The man who becomes intoxicated by the alcoholic poison, as such, "loses first his sense of decency, his ability to think clearly and accurately and to associate ideas. As his intoxication progresses it affects those nerve and brain powers which control the senses. He begins to see double, to be unable to control his movements, his powers of smell, hearing and sight are distinctly lessened. It has been well-said that intoxication epitomizes the whole history of insanity.

The man who becomes dead drunk within the space of a few hours undergoes very much the same changes as the man who gradually becomes insane, and he who keeps his association and motor senses slightly drugged all of the time by moderate' drinking is not entirely a sane man.
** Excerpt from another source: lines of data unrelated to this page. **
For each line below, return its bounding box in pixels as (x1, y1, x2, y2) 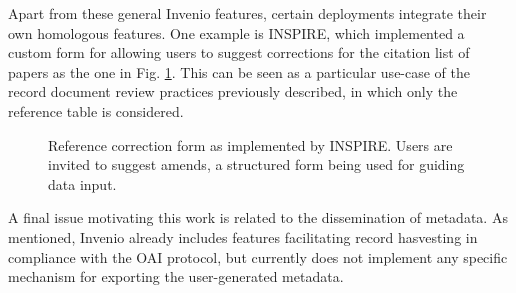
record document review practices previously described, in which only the (8, 81, 458, 102)
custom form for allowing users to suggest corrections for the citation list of (8, 42, 470, 63)
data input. (48, 173, 117, 194)
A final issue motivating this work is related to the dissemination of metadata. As (8, 207, 508, 228)
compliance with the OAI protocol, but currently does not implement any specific (8, 246, 508, 267)
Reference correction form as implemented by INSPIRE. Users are (48, 134, 453, 155)
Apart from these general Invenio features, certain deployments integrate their (8, 3, 487, 23)
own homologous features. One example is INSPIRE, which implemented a (8, 22, 465, 43)
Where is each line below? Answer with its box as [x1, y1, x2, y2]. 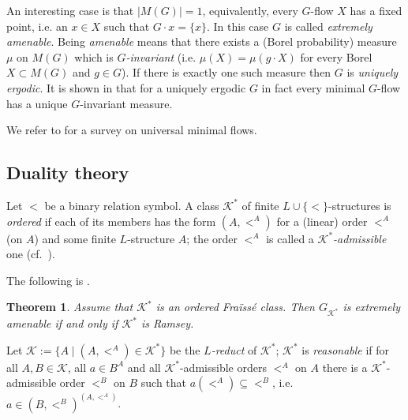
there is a [322, 358, 368, 375]
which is [74, 48, 114, 65]
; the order [186, 230, 238, 246]
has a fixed [350, 2, 402, 18]
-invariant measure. [80, 95, 173, 111]
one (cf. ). [6, 246, 55, 262]
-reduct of [211, 341, 257, 358]
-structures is [328, 197, 391, 213]
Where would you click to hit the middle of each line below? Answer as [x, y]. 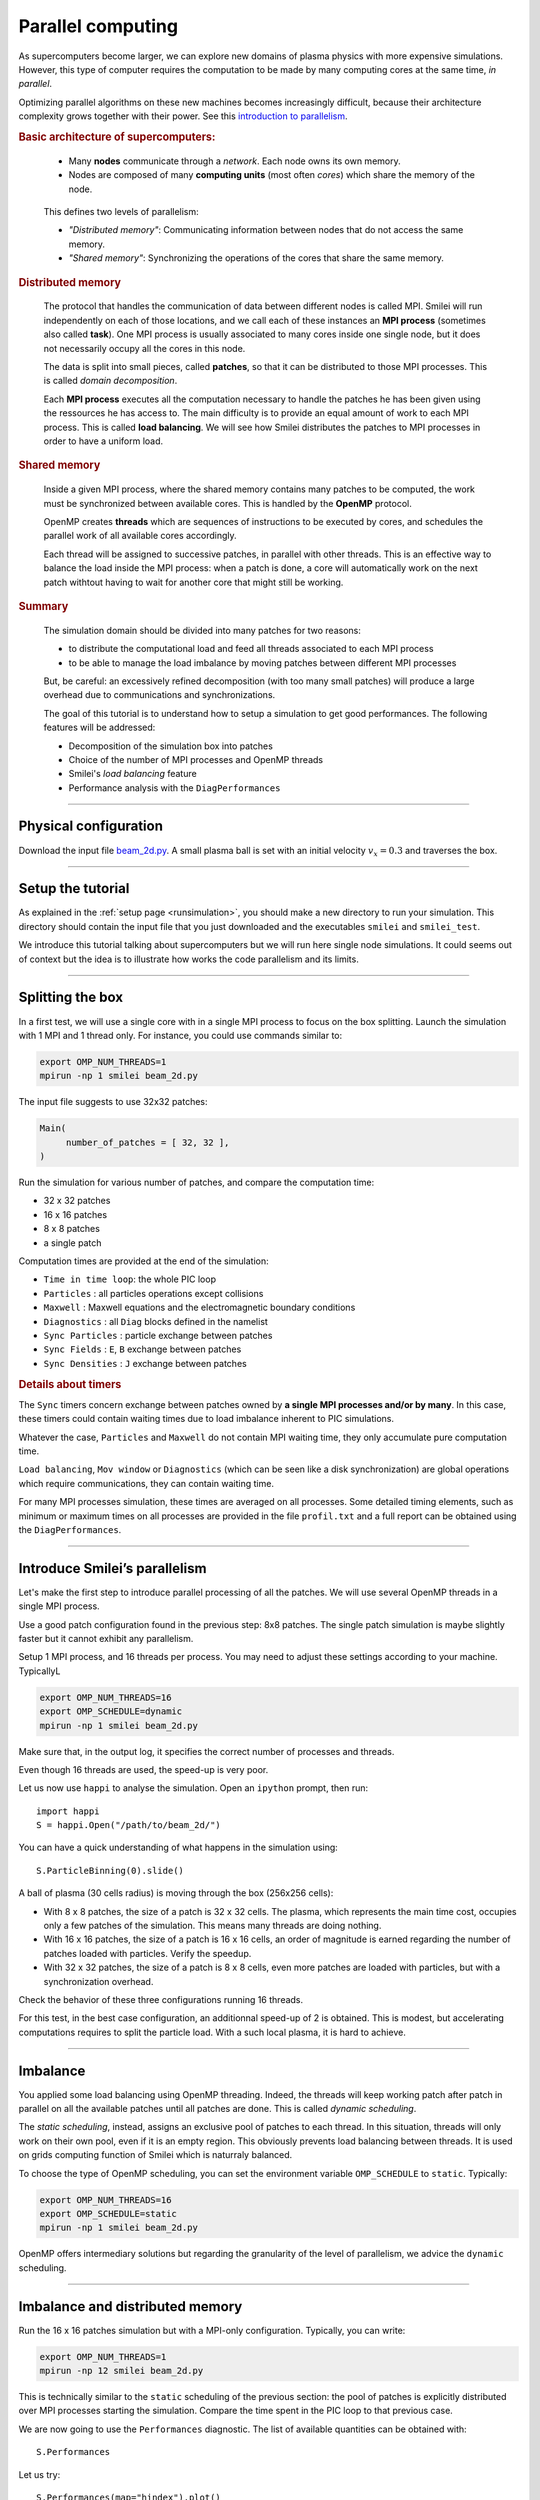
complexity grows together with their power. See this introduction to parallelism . [183, 116]
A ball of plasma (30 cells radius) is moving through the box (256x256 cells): [176, 1893]
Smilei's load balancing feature [132, 774]
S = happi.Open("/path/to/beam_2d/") [129, 1825]
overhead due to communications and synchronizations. [159, 695]
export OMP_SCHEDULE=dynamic [111, 1711]
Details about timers [70, 1384]
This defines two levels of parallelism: [121, 211]

He is constantly drunk to some degree and is therefore constantly insane to some degree.

"The day has passed when any intelligent and informed person could boast of the ability to 'carry liquor well'. Such ability is not a sign of a strong body but of a weak brain. The brain which is not sensitive to alcohol is an atavistic product." This is indeed a very unflattering commentary on the alcohol poison by an eminent American authority on the basis of direct experience of the situation prevailing around. But it is a truth, pure and simple.

Alcohol is a Ready Solvent of Fat

Alcohol is a ready solvent of fat, and the brain cells being composed largely of fatty tissue are, as such, the peculiar domains of alcoholic poison. In fact, as is well-established every poison has a peculiar affinity for certain specific organs of the body, for instance lead for the muscles of the wrist, mercury for the salivary glands, arsenic for the stomach wall, Strychnine for the spinal cord, and alcohol for the brain cells. The brain cells, once damaged, as it often happens in cases of continued drinking, are never replaceable.

Experiments with particular reference to the damage which the brain cellos suffer as a result of alcohol poisoning have been conducted by physicians of note in Europe and elsewhere. They have demonstrated beyond the shadow of doubt that the consumption of even very small quantities of alcohol has a distinctly deleterious effects on mental efficiency.

"One glass of beer will decrease the powers of memory, reason and perception for a certain length of time, and steady so-called moderate drinking produces an abiding impairment of the mental capability. Investigations made by Dr. Alfred Stehr, in Germany disclosed a distinct loss of efficiency on Mondays, after the drinking on Sundays, among a group of workers in Dresden. This loss amounted to 28.5 percent.

Dr. Exner of Vienna, found as a result of his experiments to determine the effect of alcohol on the ability of the subject to respond quickly to a flash of light, that "A small quantity of alcohol would distinctly lengthen the reaction time, and when the test was complicated by requiring the subject to press a right or left telegraph key, as might be suggested by the signal a very small quantity of alcohol was found to increase greatly the liability to error. Another research worker Dr. Krapelin has demonstrated that alcohol has virtually the same effect upon mind and strain.

Whiskey Sans Spirit

A news item as appeared in the Dawn of 23rd May 1969 is given below :

"Whiskey Sans Spirit"

i) London. May 22: The days when one can drown one's sorrows in alcohol might be numbered in Britain.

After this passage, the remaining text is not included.